Another option you may advice is for your patient to dilute food-grade hydrogen peroxide with equal parts water. Swish the solution in the mouth, but do not swallow it. This is not advisable to children. This will help if the pain is coming from periodontitis that generally occurs as a result of poor oral hygiene.
(f) Peppermint Tea
Research shows that peppermint is both antibacterial and antioxidant compounds. Its active ingredient is menthol, thus, it may cause mild numbing effect that can help on your patient’s toothache. This is done by swishing peppermint tea or sucking on peppermint tea bags that temporarily relieve pain from a toothache.
One of the main compounds in cloves is eugenol and we all know that eugenol acts as an analgesic, which means that it numbs the area.
To use clove for a toothache, soak ground cloves in water to make a paste. Then, apply the paste to the tooth, or put it in an empty tea bag and place it in the mouth. Alternatively, gently chewing or sucking on a single clove and then allowing it to sit near the painful tooth may help relieve pain. Kindly just warn your patients that this is not a suitable remedy for children, as they may swallow too much clove and single cloves can be spiky and painful if a person swallows them.
There are actually drops that your patient can buy from the drugstore that contains clove oil with camphor, chlorobutanol and creosote or just straight out eugenol.

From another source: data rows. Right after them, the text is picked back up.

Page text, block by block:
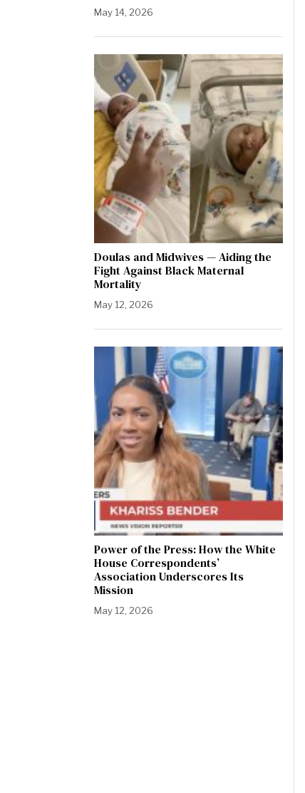
May 14, 2026
Doulas and Midwives — Aiding the
Fight Against Black Maternal
Mortality
May 12, 2026
Power of the Press: How the White
House Correspondents’
Association Underscores Its
Mission
May 12, 2026
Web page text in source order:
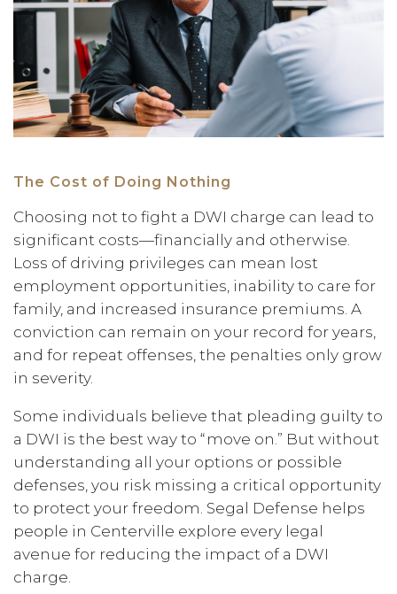
The Cost of Doing Nothing
Choosing not to fight a DWI charge can lead to
significant costs—financially and otherwise.
Loss of driving privileges can mean lost
employment opportunities, inability to care for
family, and increased insurance premiums. A
conviction can remain on your record for years,
and for repeat offenses, the penalties only grow
in severity.
Some individuals believe that pleading guilty to
a DWI is the best way to “move on.” But without
understanding all your options or possible
defenses, you risk missing a critical opportunity
to protect your freedom. Segal Defense helps
people in Centerville explore every legal
avenue for reducing the impact of a DWI
charge.
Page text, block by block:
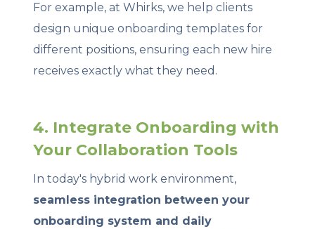
For example, at Whirks, we help clients
design unique onboarding templates for
different positions, ensuring each new hire
receives exactly what they need.
4. Integrate Onboarding with
Your Collaboration Tools
In today's hybrid work environment,
seamless integration between your
onboarding system and daily
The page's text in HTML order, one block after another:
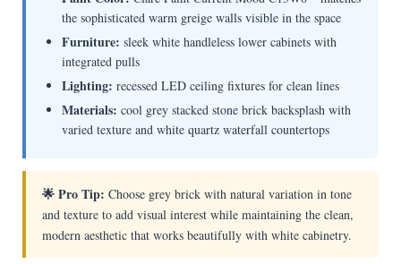
the sophisticated warm greige walls visible in the space
Furniture: sleek white handleless lower cabinets with
integrated pulls
Lighting: recessed LED ceiling fixtures for clean lines
Materials: cool grey stacked stone brick backsplash with
varied texture and white quartz waterfall countertops
🌟 Pro Tip: Choose grey brick with natural variation in tone
and texture to add visual interest while maintaining the clean,
modern aesthetic that works beautifully with white cabinetry.
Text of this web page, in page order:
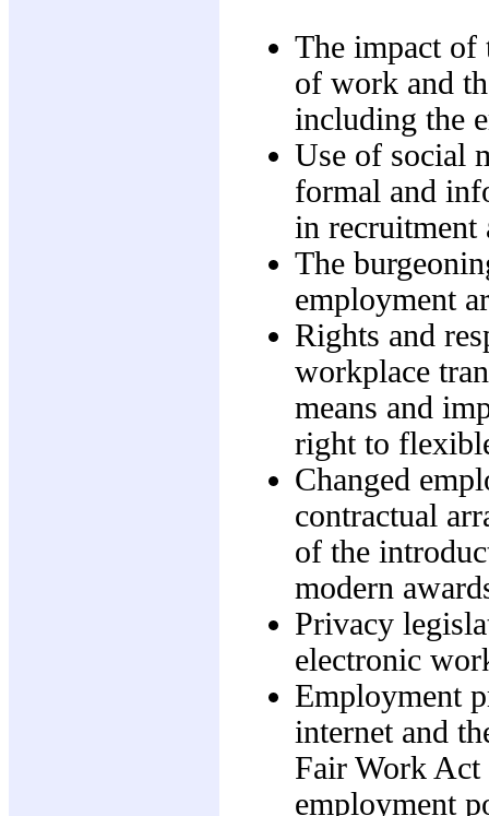
The impact of
of work and
including the
Use of social
formal and
in recruitment
The
employment
Rights and
workplace
means and
right to
Changed
contractual
of the
modern
Privacy
electronic
Employment
internet and
Fair Work
employment
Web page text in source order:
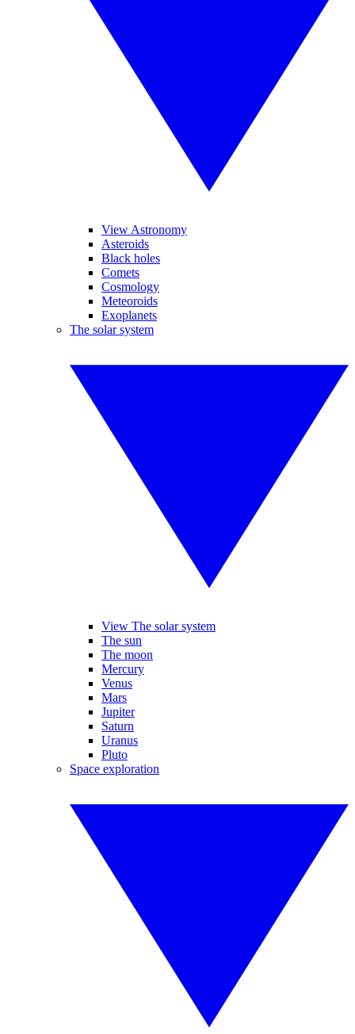
View Astronomy
Asteroids
Black holes
Comets
Cosmology
Meteoroids
Exoplanets
The solar system
View The solar system
The sun
The moon
Mercury
Venus
Mars
Jupiter
Saturn
Uranus
Pluto
Space exploration
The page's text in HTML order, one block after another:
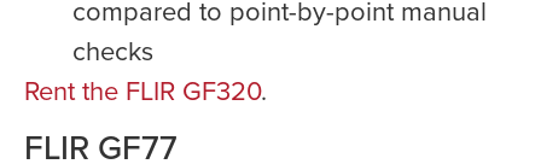
compared to point-by-point manual
checks
Rent the FLIR GF320.
FLIR GF77
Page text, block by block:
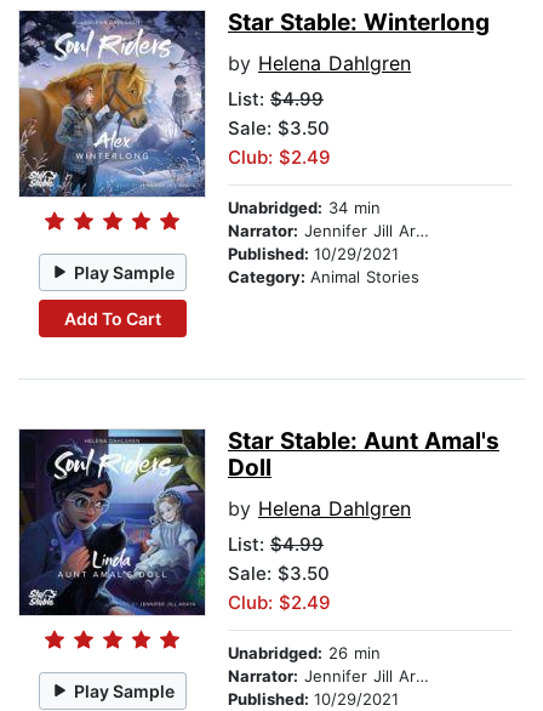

Garlic contains allicin that has a strong antibacterial effect that may help kill the bacteria in the mouth that lead to cavities and tooth pain. This is done by simply chewing a clove of garlic and allowing it to sit near the tooth may help relieve pain. Having said that, the taste of raw garlic can be too strong for some people, so this may not be the right solution for everyone plus it doesn’t help in the problem mentioned in #1
Common mouth sores are canker sores (aphthous ulcers) that occur inside the mouth and not on the lips. They are not contagious and can be triggered by many different causes. They are only a concern if they don't go away after two weeks.
Fever blisters or cold sores are caused by the Herpes simplex virus and occur on the edge of the outer lips. They are contagious and will come and go but are not completely curable.

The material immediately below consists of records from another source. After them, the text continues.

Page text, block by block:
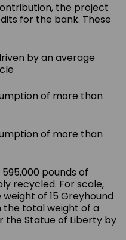
the project
for the bank. These
by an average
of more than
of more than
pounds of
recycled. For scale,
of 15 Greyhound
the total weight of a
the Statue of Liberty by
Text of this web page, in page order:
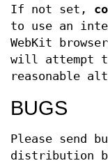
If not set,
to use an
WebKit
will attempt
reasonable
BUGS
Please send
distribution
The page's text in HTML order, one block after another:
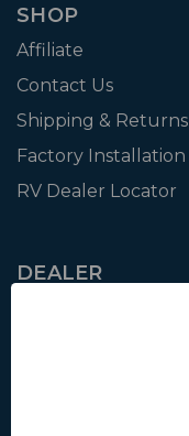
SHOP
Affiliate
Contact Us
Shipping & Returns
Factory Installation
RV Dealer Locator
DEALER
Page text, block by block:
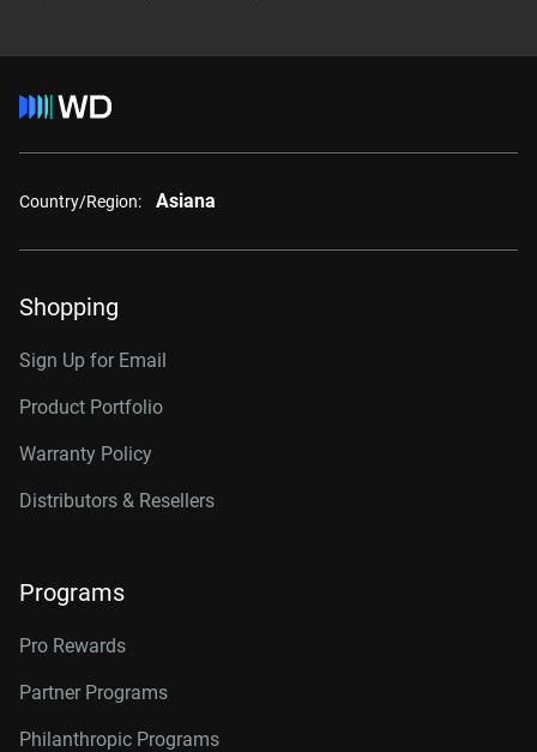
Country/Region: Asiana
Shopping
Sign Up for Email
Product Portfolio
Warranty Policy
Distributors & Resellers
Programs
Pro Rewards
Partner Programs
Philanthropic Programs
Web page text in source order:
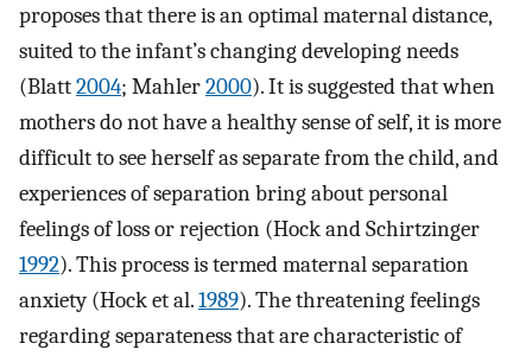
proposes that there is an optimal maternal distance,
suited to the infant’s changing developing needs
(Blatt2004; Mahler2000). It is suggested that when
mothers do not have a healthy sense of self, it is more
difficult to see herself as separate from the child, and
experiences of separation bring about personal
feelings of loss or rejection (Hock and Schirtzinger
1992). This process is termed maternal separation
anxiety (Hock et al.1989). The threatening feelings
regarding separateness that are characteristic of
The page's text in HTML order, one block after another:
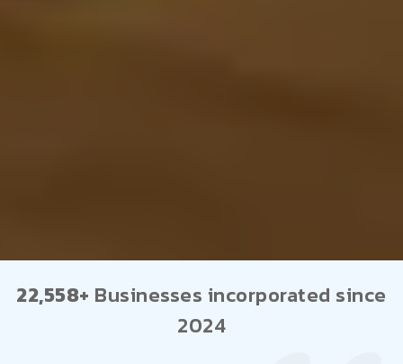
22,558+ Businesses incorporated since
2024
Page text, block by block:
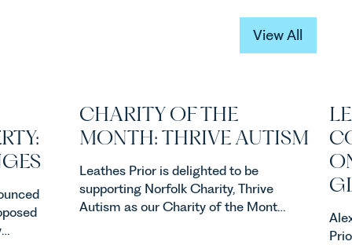
View All
View All
CHARITY OF THE
MONTH: THRIVE AUTISM
Leathes Prior is delighted to be
supporting Norfolk Charity, Thrive
Autism as our Charity of the Month
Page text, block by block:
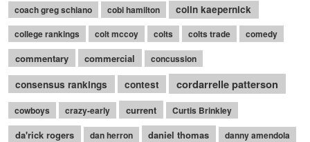
coach greg schiano cobi hamilton colin kaepernick
college rankings colt mccoy colts colts trade comedy
commentary commercial concussion
consensus rankings contest cordarrelle patterson
cowboys crazy-early current Curtis Brinkley
da'rick rogers dan herron daniel thomas danny amendola
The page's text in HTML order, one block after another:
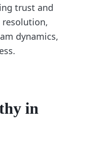
trust and
dynamics,
in
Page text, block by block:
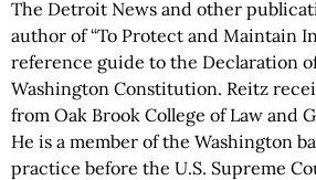
The Detroit News and other
author of “To Protect and Maintain
reference guide to the Declaration
Washington Constitution. Reitz
from Oak Brook College of Law and
He is a member of the Washington
practice before the U.S. Supreme
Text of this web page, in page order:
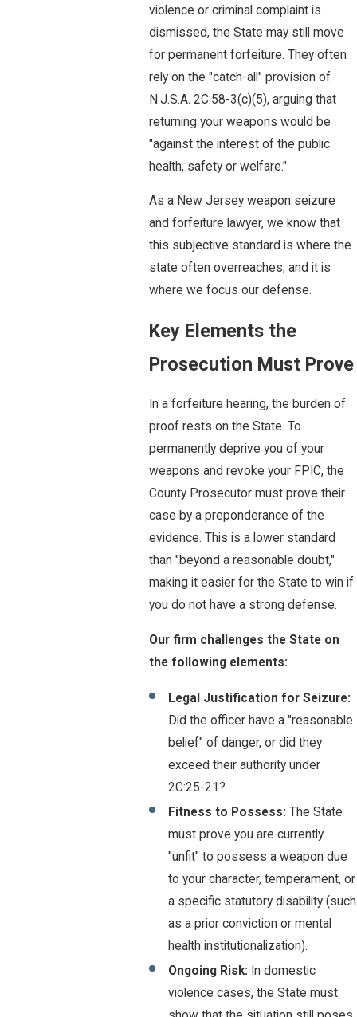
violence or criminal complaint is
dismissed, the State may still move
for permanent forfeiture. They often
rely on the "catch-all" provision of
N.J.S.A. 2C:58-3(c)(5), arguing that
returning your weapons would be
"against the interest of the public
health, safety or welfare."
As a New Jersey weapon seizure
and forfeiture lawyer, we know that
this subjective standard is where the
state often overreaches, and it is
where we focus our defense.
Key Elements the
Prosecution Must Prove
In a forfeiture hearing, the burden of
proof rests on the State. To
permanently deprive you of your
weapons and revoke your FPIC, the
County Prosecutor must prove their
case by a preponderance of the
evidence. This is a lower standard
than "beyond a reasonable doubt,"
making it easier for the State to win if
you do not have a strong defense.
Our firm challenges the State on
the following elements:
Legal Justification for Seizure:
Did the officer have a "reasonable
belief" of danger, or did they
exceed their authority under
2C:25-21?
Fitness to Possess: The State
must prove you are currently
"unfit" to possess a weapon due
to your character, temperament, or
a specific statutory disability (such
as a prior conviction or mental
health institutionalization).
Ongoing Risk: In domestic
violence cases, the State must

Mouth sores are also seen in oral thrush or candidiasis, a yeast infection of the mouth that can be seen in infants, denture wearers, people with diabetes, and during cancer treatment.
These conditions definitely can cause hassle and pain to our patients. I’ve experienced more than once and what truly works with almost no pain is the application of Daktarin ointment. It immediately numbs the area and heal in a matter of few days. There are home remedies we can advice like potassium alum or tawas and salt diluted water but buying an ointment is the less and quicker option to address this condition.

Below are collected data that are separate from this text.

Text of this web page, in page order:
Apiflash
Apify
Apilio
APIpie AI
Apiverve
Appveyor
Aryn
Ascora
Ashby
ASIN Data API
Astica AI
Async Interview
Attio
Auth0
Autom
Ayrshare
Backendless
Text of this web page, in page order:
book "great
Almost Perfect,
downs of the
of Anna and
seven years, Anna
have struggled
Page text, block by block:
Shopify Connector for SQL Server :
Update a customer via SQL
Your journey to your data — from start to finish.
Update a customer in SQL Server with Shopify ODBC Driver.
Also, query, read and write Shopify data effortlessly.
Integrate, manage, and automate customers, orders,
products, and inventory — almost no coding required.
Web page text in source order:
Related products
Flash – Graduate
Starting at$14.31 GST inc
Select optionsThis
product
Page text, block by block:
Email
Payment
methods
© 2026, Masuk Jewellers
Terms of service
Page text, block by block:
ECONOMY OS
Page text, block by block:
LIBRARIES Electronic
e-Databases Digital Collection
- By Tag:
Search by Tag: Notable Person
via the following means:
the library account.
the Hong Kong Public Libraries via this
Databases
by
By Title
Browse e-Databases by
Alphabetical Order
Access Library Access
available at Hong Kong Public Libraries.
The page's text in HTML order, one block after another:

There are cases or situations even before this pandemic that we do provide advises that our patients can do at home when we cannot immediately see them and these home remedies are as much relevant now more than ever. As we tackle on how we can properly organize the way we see our patients and the number of patients we can handle in a day, let's at least provide them DIY home remedies that does work and do have research that's at least scientifically sound and will be safe for them to do. This does not negate the fact that they still need to see us especially in cases that these DIY's cannot handle anymore their symptoms until we treat the cause, but, at least these can alleviate their pain and discomfort until then.